▸ Your assignment
Please tally the lines of the records that contain "India" and send back only the total.

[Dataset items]
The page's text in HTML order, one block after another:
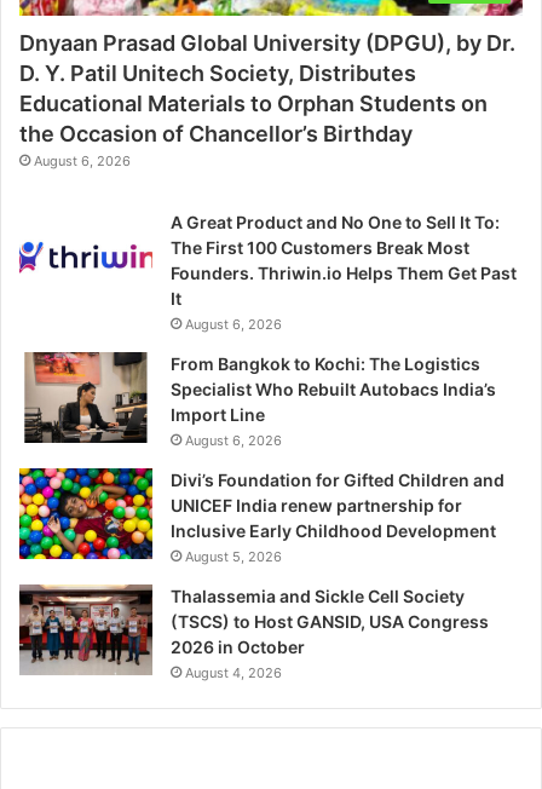
Dnyaan Prasad Global University (DPGU), by Dr.
D. Y. Patil Unitech Society, Distributes
Educational Materials to Orphan Students on
the Occasion of Chancellor’s Birthday
August 6, 2026
A Great Product and No One to Sell It To:
The First 100 Customers Break Most
Founders. Thriwin.io Helps Them Get Past
It
August 6, 2026
From Bangkok to Kochi: The Logistics
Specialist Who Rebuilt Autobacs India’s
Import Line
August 6, 2026
Divi’s Foundation for Gifted Children and
UNICEF India renew partnership for
Inclusive Early Childhood Development
August 5, 2026
Thalassemia and Sickle Cell Society
(TSCS) to Host GANSID, USA Congress
2026 in October
August 4, 2026

▸ Task response
2